Growing Up In Montreal
Thanksgiving wasn’t much of a “thing” in our family. It always seemed like the Canadian version was a knockoff of the American-style, Norman Rockwell, Hallmark original.

Americans had big, noisy gatherings with extended families and groaning boards of overflowing food. We had a quiet family dinner and acknowledged the harvest. OK, I’m exaggerating, but you get the picture.

I Had To Adapt
once I was raising a family in the U.S. Particularly here in Massachusetts, there was a certain pride of place in the whole Plymouth Rock scenario. Though I must admit, I still have never cooked an entire turkey.

An Attitude of Gratitude
You’ve probably heard this phrase, but what does it really mean? I think of it as trying to be grateful on a regular basis for things large and small in my life. Trying to focus on the positive. But hey, we’re communicators! The trick is not to stay silent, but rather to express gratitude and appreciation whenever we can.

Please And Thank You
When I first became a manager, someone advised me that no employee ever hears the words “please” and “thank you” enough. This was, and is, great advice. And this is the perfect time of year to remember the Thanks in Thanksgiving. How many ways can we thank colleagues, team members, clients, vendors?

In Meetings
You know how when you’re on a Zoom/Teams call and you say something and then somebody else says something without ever acknowledging what you have just said? Do you ever think, “Did they even hear me?” Please do not be that person.
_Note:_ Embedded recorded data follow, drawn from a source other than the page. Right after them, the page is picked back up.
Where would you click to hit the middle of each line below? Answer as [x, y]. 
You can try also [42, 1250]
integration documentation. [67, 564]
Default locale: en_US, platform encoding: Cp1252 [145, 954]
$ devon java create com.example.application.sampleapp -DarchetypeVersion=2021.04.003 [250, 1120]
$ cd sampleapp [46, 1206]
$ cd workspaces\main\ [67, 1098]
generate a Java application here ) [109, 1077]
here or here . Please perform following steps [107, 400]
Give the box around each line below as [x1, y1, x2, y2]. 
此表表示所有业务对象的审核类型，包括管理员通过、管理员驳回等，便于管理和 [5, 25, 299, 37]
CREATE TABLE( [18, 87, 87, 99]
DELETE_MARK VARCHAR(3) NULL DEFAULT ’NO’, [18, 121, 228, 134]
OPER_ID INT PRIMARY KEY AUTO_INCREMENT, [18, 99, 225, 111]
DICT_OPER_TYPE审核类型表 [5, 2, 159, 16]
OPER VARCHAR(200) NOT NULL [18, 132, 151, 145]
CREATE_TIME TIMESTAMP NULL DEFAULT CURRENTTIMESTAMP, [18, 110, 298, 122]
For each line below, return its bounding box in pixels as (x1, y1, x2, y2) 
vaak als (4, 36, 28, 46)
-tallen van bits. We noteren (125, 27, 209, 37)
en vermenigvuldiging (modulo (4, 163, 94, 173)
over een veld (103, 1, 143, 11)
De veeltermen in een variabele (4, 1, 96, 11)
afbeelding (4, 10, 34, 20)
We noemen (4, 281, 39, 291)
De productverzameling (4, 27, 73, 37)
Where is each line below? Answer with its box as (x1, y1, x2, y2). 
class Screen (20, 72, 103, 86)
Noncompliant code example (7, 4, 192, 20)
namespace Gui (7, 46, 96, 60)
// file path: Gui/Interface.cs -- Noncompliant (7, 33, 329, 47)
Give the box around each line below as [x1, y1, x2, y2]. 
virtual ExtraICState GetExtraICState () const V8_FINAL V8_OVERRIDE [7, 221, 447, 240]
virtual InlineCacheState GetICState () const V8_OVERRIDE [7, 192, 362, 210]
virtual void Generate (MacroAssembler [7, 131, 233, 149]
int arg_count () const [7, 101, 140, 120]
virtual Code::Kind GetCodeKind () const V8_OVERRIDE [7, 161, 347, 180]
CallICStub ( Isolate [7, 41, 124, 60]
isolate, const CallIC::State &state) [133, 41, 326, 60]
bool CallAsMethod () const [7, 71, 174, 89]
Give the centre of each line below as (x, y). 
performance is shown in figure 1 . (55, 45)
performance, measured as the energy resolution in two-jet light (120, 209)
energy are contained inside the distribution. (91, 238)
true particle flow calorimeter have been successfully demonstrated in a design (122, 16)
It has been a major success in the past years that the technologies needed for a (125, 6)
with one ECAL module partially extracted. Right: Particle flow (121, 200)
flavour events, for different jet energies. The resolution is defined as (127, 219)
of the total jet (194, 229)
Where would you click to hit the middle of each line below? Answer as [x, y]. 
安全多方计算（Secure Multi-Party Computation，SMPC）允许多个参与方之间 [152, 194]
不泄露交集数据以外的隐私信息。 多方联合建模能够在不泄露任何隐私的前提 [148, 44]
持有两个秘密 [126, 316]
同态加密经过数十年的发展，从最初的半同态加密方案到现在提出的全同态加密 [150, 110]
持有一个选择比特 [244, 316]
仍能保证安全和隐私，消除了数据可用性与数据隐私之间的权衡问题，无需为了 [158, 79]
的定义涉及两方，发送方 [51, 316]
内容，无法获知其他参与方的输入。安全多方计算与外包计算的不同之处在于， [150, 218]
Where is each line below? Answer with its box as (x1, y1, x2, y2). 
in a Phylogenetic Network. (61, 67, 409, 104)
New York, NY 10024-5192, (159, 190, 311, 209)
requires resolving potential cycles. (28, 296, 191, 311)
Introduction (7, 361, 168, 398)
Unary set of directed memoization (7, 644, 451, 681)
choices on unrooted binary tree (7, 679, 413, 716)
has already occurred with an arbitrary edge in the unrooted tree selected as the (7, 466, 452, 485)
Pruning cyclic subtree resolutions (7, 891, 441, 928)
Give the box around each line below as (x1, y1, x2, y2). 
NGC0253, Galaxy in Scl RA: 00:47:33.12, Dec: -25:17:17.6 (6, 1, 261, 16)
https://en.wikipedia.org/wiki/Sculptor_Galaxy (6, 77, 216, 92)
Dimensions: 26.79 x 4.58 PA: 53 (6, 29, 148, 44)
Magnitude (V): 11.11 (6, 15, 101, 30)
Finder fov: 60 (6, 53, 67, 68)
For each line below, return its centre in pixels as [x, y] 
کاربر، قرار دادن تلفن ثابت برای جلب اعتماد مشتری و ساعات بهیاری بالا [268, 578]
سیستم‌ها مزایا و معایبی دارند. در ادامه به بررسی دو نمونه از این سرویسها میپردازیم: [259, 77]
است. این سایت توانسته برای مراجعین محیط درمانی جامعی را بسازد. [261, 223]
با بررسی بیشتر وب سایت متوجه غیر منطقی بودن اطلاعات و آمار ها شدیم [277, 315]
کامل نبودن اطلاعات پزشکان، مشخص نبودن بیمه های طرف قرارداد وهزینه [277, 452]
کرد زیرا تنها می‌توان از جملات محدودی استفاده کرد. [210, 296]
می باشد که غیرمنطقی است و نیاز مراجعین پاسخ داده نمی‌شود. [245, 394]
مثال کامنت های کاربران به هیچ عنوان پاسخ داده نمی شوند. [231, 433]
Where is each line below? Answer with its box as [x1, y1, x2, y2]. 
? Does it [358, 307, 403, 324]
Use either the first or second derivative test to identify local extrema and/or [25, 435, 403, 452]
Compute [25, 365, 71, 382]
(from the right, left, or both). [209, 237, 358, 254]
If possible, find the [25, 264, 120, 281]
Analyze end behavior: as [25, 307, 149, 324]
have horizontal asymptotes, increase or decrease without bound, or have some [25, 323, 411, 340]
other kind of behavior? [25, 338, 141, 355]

Please acknowledge what the previous speaker has said.

Thanks, Consuela, I appreciate you bringing up that point. It makes me think of the…

Darnell, you described the most recent marketing trends we’re seeing and I’d like to add…

Building on Jackson’s ideas, I’ll recommend…

In Q&A
When you’re asked a question, saying, “That’s a great question.” to buy time while you’re madly framing your answer has pretty much lost all meaning. (Unless, of course, it’s REALLY a great question.). Try a more personal acknowledgement.

Terry, I want to acknowledge this is definitely a difficult issue we’re looking at.

Sara, your question really cuts to the bone of why we’re…

In Emails
As simple as it sounds, always remember to include at least one “please” or “thank you.” I often close with the phrase “Many thanks.” Consider making your first line one of gratitude; it’s a great way to stand out from the crowd.

Thanks for getting back to me asap.

I appreciate you taking a quick read of this and providing your comments.

Thank you for attending today’s call… I value your follow-up.

Thanks for reviewing this summary.

In Newsletters
Thanks for opening this email! Thanks for reading! Thanks for commenting! Thanks for giving me the opportunity to use this forum! You’re The Best!

Keep It Going
Try and keep the good vibes going, my friends. I know we’re closing in on the end of a difficult year and I know we’re experiencing a lot of fatigue. But here’s my thought: look for the gratitude and share it. We all need a little extra love. And we all deserve it.

Happy Thanksgiving to You and Yours. I thank you! And appreciate you!